* _What to produce_
Scan the material for the word "which" and copy each line where it occurs.
#####
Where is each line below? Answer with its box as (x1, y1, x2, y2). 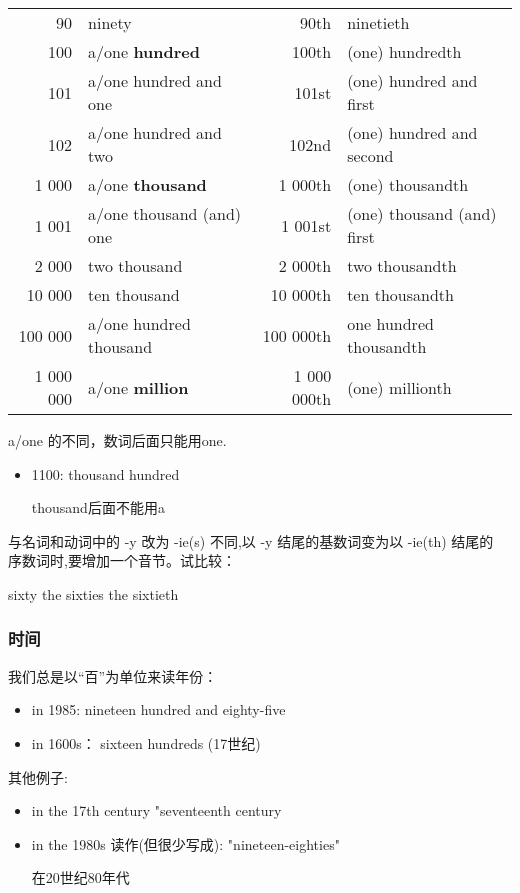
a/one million (88, 375, 189, 399)
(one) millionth (347, 375, 452, 399)
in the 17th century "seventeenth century (31, 800, 282, 821)
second (347, 144, 394, 167)
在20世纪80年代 (31, 867, 130, 888)
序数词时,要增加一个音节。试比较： (8, 550, 236, 571)
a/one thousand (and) (88, 202, 242, 225)
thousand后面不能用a (31, 497, 165, 518)
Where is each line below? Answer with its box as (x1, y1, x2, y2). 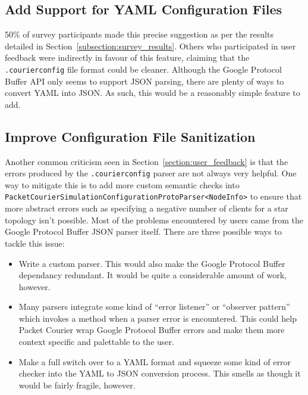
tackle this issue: (5, 237, 65, 249)
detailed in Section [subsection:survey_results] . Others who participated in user (5, 39, 296, 52)
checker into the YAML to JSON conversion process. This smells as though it (18, 367, 301, 380)
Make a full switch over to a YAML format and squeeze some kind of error (18, 355, 291, 368)
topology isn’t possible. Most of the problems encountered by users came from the (5, 213, 303, 226)
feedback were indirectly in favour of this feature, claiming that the (5, 51, 250, 64)
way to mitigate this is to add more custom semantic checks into (5, 178, 240, 191)
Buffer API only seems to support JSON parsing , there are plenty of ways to (5, 74, 284, 87)
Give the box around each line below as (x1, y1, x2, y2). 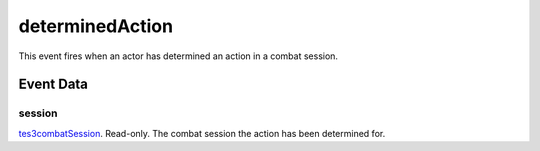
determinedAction (18, 15, 174, 37)
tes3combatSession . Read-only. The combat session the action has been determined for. (18, 127, 386, 139)
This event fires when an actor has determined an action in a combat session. (18, 50, 339, 62)
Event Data (18, 76, 89, 93)
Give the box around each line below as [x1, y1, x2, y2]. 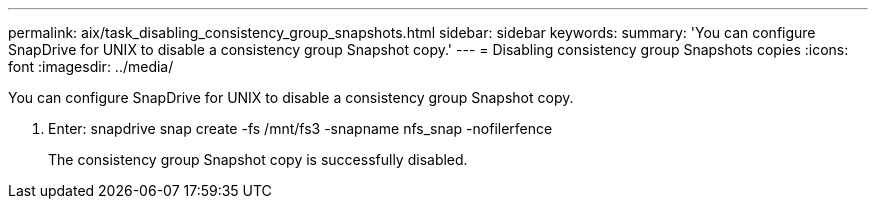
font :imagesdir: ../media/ [8, 58, 174, 75]
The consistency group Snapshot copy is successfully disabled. [48, 151, 468, 168]
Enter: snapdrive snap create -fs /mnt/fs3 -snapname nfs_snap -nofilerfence [48, 120, 553, 137]
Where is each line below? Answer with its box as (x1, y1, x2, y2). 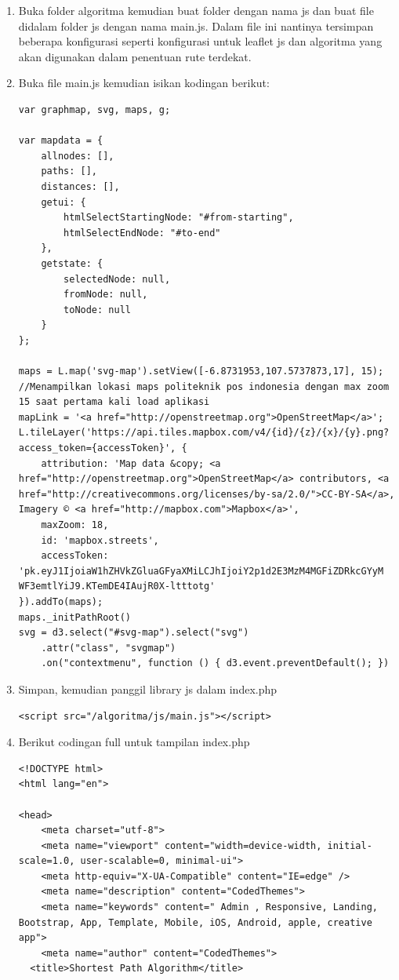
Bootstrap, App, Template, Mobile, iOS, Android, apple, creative (18, 916, 372, 928)
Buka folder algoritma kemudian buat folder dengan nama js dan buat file (18, 2, 374, 18)
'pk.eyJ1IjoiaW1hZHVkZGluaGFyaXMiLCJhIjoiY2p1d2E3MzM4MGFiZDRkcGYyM (18, 565, 384, 577)
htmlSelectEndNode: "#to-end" (63, 227, 221, 239)
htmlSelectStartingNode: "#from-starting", (63, 212, 294, 224)
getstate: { (41, 257, 103, 269)
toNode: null (63, 304, 131, 315)
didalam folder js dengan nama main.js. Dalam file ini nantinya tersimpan (18, 17, 374, 34)
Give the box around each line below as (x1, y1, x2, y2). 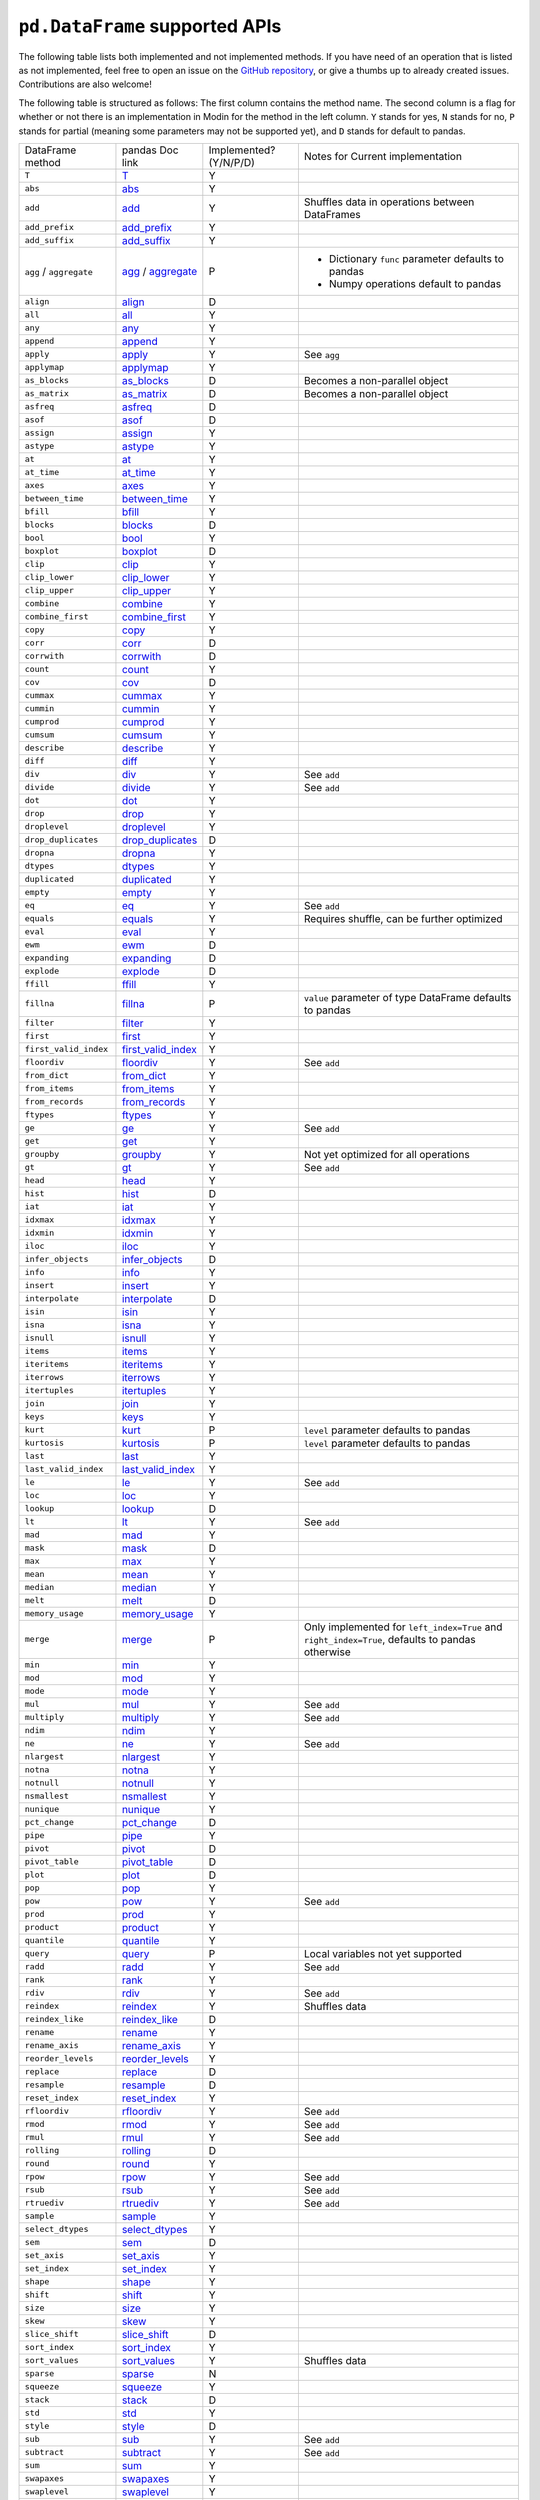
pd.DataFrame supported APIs (18, 15, 282, 37)
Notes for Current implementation (303, 149, 462, 163)
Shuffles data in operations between (303, 195, 475, 209)
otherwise (303, 1645, 351, 1659)
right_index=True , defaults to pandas (303, 1632, 476, 1646)
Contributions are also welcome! (18, 78, 152, 90)
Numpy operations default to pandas (328, 276, 502, 290)
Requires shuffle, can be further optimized (303, 911, 504, 925)
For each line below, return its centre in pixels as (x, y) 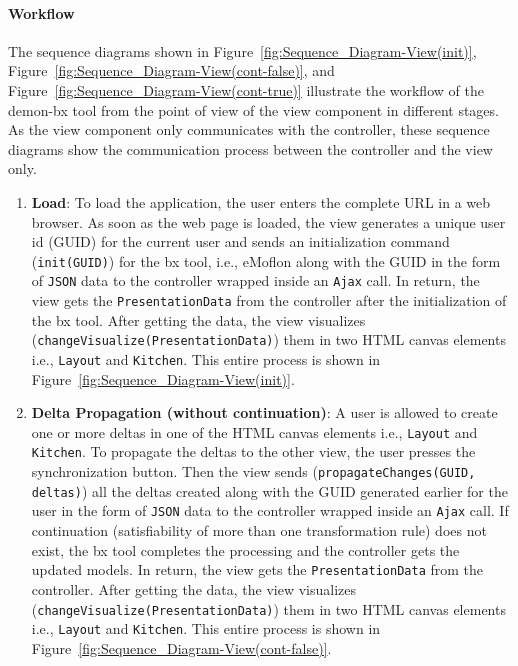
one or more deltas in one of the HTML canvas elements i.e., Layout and (254, 431)
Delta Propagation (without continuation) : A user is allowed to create (264, 412)
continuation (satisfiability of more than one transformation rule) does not (259, 530)
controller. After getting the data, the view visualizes (194, 588)
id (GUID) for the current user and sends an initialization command (240, 241)
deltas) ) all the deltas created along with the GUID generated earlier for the (269, 490)
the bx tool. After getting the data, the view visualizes (198, 319)
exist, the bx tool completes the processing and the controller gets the (245, 549)
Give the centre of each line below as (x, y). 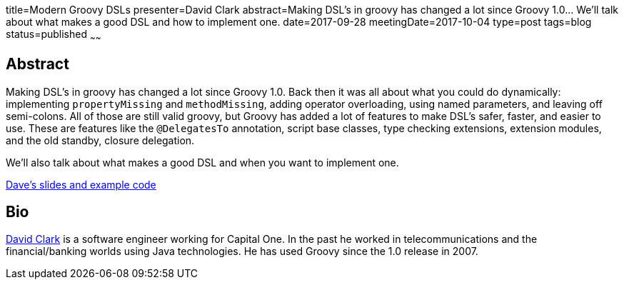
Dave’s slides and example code (81, 184)
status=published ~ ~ (54, 35)
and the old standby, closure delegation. (100, 140)
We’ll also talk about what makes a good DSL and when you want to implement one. (202, 162)
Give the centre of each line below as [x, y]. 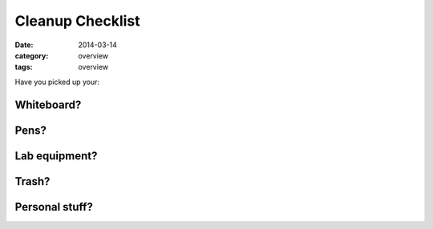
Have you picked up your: [57, 82]
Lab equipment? [56, 156]
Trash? [32, 181]
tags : [24, 67]
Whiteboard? [48, 104]
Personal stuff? [54, 207]
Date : [24, 45]
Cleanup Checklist [77, 21]
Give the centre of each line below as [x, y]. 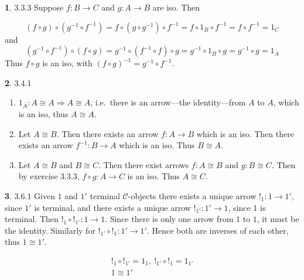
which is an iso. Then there [245, 133]
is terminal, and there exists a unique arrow [112, 207]
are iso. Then [176, 7]
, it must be [278, 219]
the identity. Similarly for [50, 230]
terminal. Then [32, 219]
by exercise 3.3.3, [49, 176]
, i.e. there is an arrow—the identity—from [168, 102]
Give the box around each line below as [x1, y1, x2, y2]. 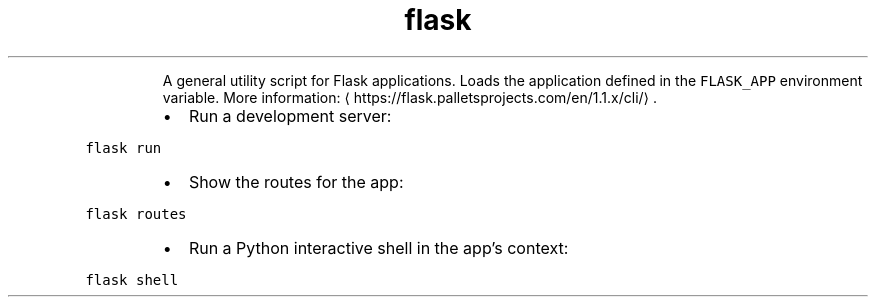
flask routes [85, 205, 187, 222]
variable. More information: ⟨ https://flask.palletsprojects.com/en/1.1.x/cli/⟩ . [162, 88, 658, 106]
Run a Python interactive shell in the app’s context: [188, 237, 569, 258]
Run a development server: [188, 105, 392, 126]
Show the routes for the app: [188, 171, 404, 192]
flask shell [85, 271, 179, 288]
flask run [85, 139, 162, 156]
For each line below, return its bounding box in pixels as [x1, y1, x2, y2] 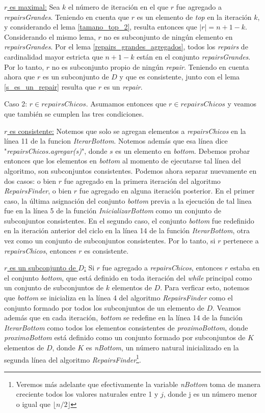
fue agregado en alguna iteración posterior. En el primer [79, 185, 255, 196]
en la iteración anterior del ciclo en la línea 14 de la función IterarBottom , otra [4, 225, 250, 236]
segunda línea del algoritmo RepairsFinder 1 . [4, 352, 141, 365]
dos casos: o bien [4, 175, 57, 186]
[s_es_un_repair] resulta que [4, 81, 96, 92]
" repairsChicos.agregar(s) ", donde [4, 145, 108, 156]
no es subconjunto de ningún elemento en [103, 31, 233, 42]
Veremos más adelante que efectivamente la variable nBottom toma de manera [16, 378, 260, 389]
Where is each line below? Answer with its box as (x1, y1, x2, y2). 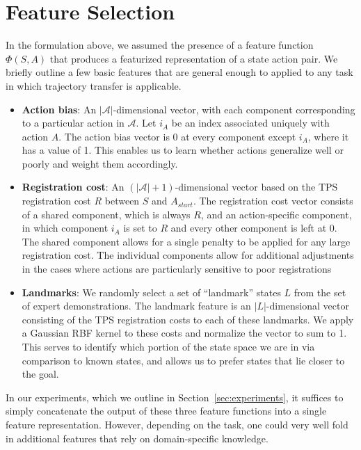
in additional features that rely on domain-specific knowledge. (6, 431, 268, 445)
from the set (294, 284, 346, 299)
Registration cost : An (22, 179, 125, 194)
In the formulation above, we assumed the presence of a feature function (6, 38, 314, 52)
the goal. (22, 367, 59, 381)
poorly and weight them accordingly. (22, 156, 178, 170)
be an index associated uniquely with (171, 115, 330, 130)
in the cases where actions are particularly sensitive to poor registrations (22, 262, 332, 276)
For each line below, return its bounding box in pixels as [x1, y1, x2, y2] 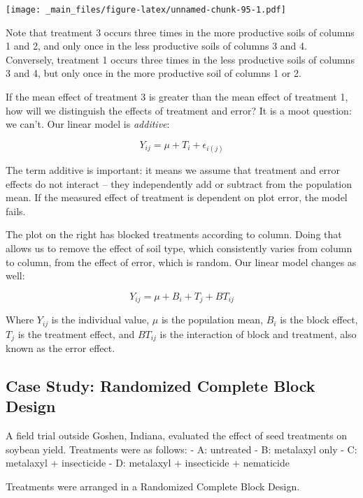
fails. [6, 203, 26, 218]
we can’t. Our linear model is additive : [6, 117, 170, 131]
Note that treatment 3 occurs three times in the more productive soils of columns [6, 24, 355, 39]
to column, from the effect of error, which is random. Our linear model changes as [6, 254, 357, 269]
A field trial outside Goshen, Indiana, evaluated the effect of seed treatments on [6, 428, 348, 443]
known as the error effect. [6, 341, 115, 356]
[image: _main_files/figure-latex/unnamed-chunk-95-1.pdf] [6, 5, 286, 15]
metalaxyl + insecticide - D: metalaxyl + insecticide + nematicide [6, 455, 290, 470]
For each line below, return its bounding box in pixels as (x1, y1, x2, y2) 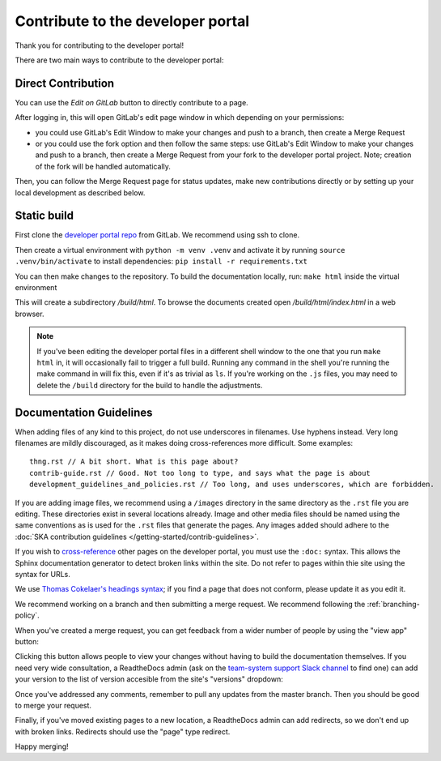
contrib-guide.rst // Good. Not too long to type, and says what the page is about (29, 468, 371, 477)
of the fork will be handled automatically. (35, 161, 172, 171)
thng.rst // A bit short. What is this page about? (29, 457, 239, 466)
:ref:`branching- (367, 599, 420, 609)
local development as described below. (15, 187, 146, 198)
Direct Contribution (15, 76, 115, 90)
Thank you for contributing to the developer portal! (15, 41, 184, 50)
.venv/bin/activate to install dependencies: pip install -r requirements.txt (15, 256, 307, 267)
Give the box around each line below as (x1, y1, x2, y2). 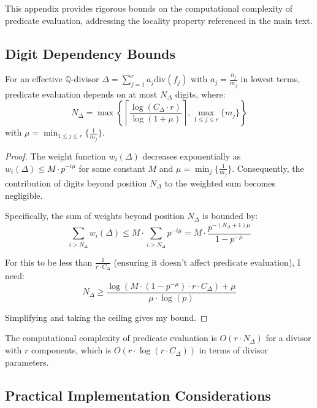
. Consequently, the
#####
* _Response area_
which is an iso. Then there [245, 133]
to column, from the effect of error, which is random. Our linear model changes as [6, 254, 357, 269]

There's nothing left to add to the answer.